Exercise directions: List each line of the data that holds the string "grid", please.

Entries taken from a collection
*** Begin section ***
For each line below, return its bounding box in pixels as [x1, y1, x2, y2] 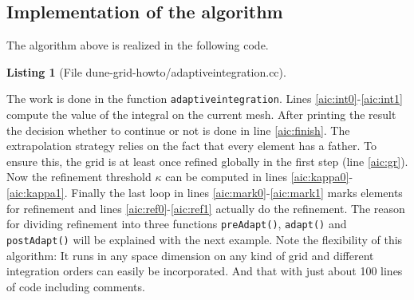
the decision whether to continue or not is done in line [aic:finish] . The [6, 121, 350, 138]
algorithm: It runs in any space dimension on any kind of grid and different [6, 247, 374, 263]
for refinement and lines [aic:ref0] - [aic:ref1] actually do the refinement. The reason [6, 199, 405, 216]
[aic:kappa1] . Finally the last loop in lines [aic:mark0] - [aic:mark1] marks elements [6, 184, 403, 201]
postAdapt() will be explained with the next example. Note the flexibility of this [6, 231, 403, 247]
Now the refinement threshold [6, 168, 152, 185]
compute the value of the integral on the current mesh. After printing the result [6, 106, 396, 123]
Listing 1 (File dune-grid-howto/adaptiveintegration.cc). [6, 63, 286, 80]
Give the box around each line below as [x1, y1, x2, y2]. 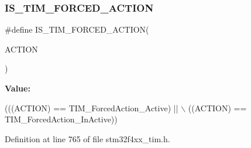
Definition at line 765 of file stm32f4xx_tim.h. [5, 132, 170, 145]
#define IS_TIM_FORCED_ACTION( [5, 23, 149, 36]
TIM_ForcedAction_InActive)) [5, 113, 118, 125]
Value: [5, 82, 30, 94]
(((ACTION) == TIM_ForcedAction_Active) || [5, 101, 178, 114]
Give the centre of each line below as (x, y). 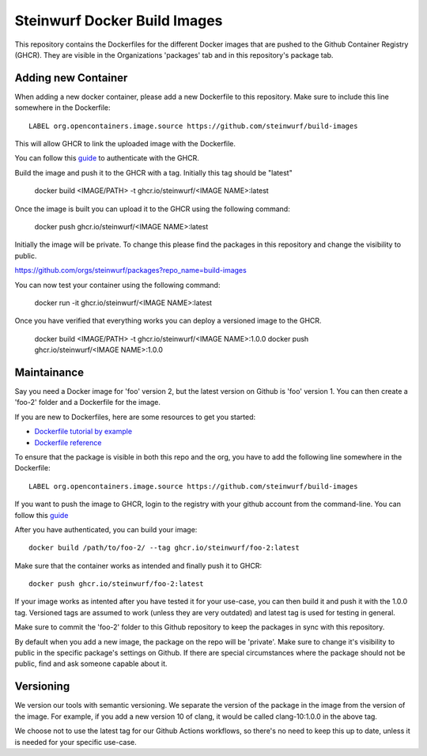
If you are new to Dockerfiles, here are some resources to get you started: (135, 417)
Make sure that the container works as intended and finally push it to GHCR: (138, 565)
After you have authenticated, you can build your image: (106, 529)
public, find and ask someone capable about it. (91, 663)
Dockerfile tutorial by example (83, 432)
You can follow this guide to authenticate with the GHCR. (107, 158)
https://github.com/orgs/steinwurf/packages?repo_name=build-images (130, 270)
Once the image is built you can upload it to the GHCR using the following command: (152, 209)
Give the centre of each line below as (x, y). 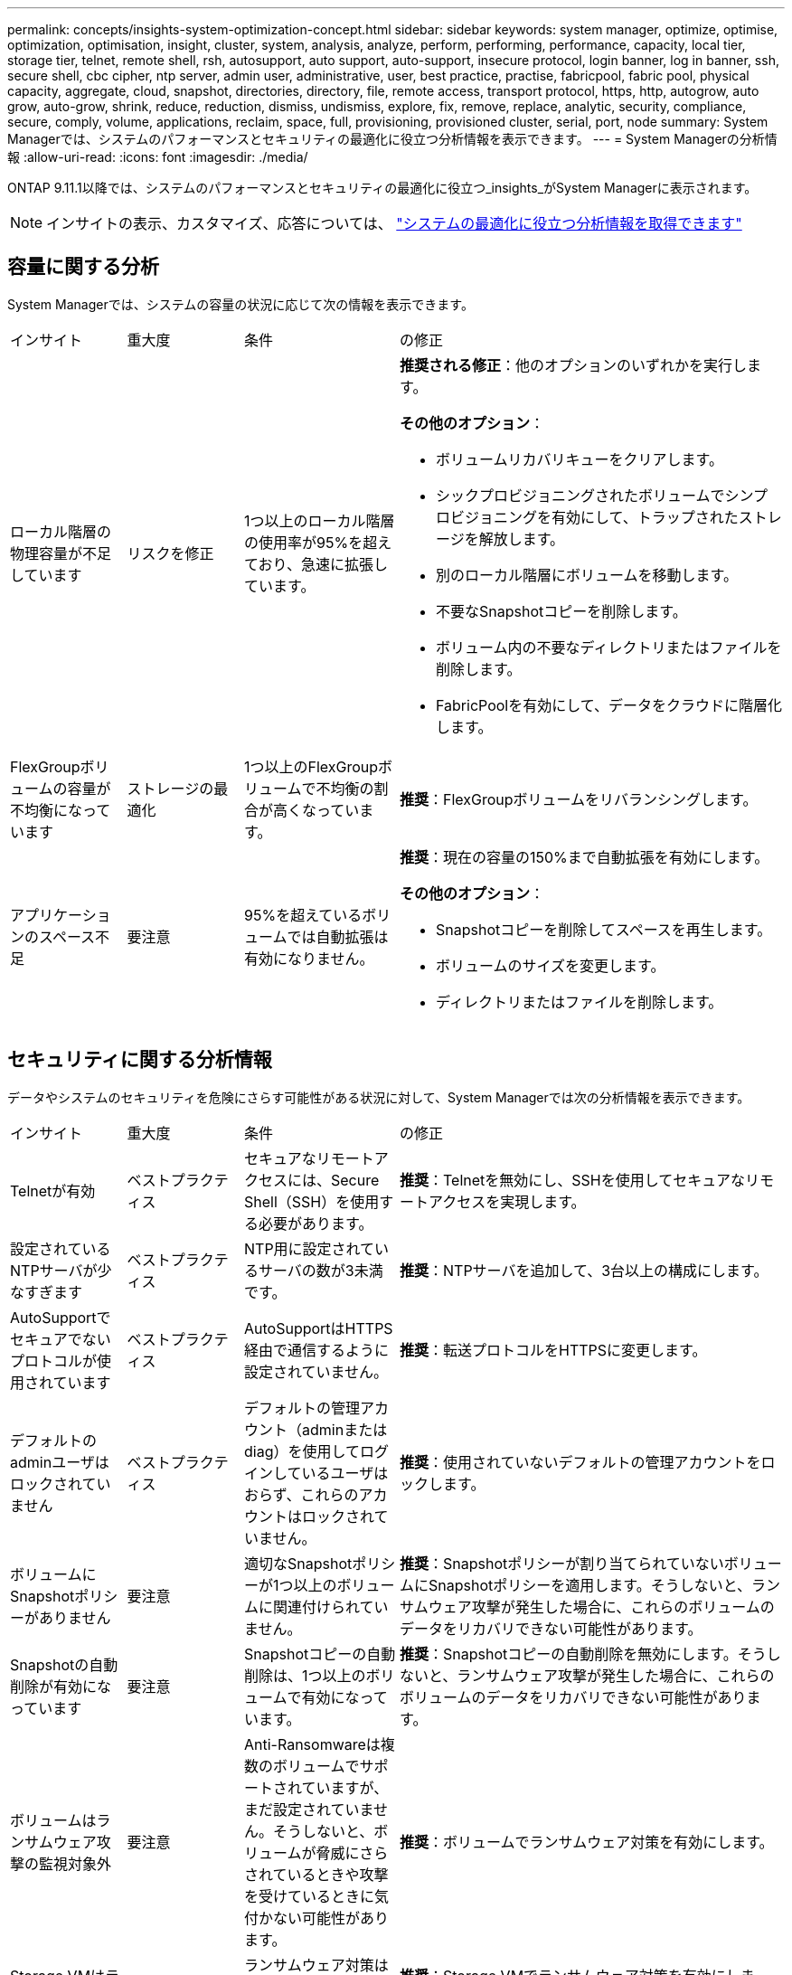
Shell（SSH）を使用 (312, 1201)
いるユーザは (345, 1473)
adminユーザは (60, 1462)
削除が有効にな (61, 1686)
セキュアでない (61, 1339)
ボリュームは (53, 1820)
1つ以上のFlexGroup (311, 766)
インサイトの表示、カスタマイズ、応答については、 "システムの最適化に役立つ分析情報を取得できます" (394, 223)
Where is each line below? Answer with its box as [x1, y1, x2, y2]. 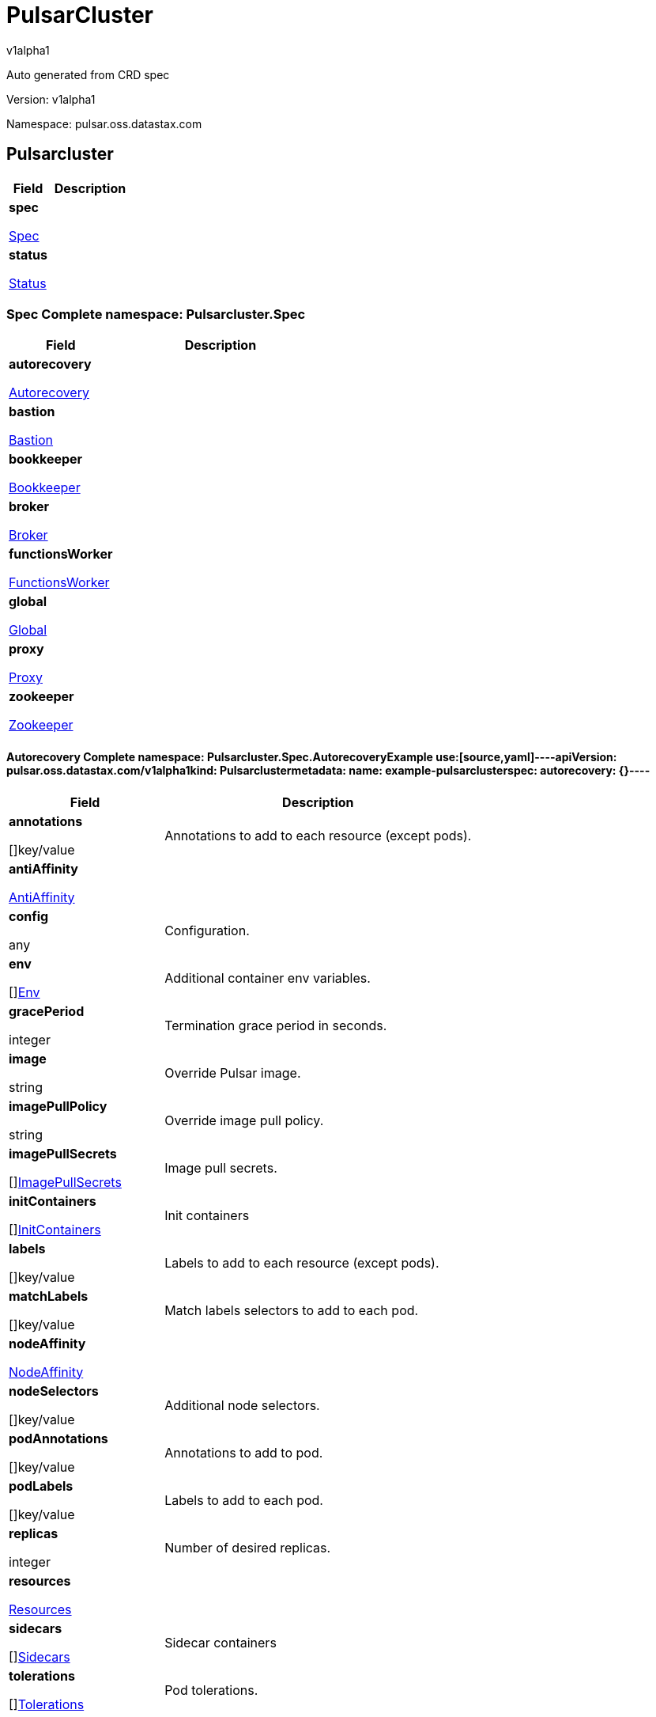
*** End section ***
Completed task:
algorithm: It runs in any space dimension on any kind of grid and different [6, 247, 374, 263]
Listing 1 (File dune-grid-howto/adaptiveintegration.cc). [6, 63, 286, 80]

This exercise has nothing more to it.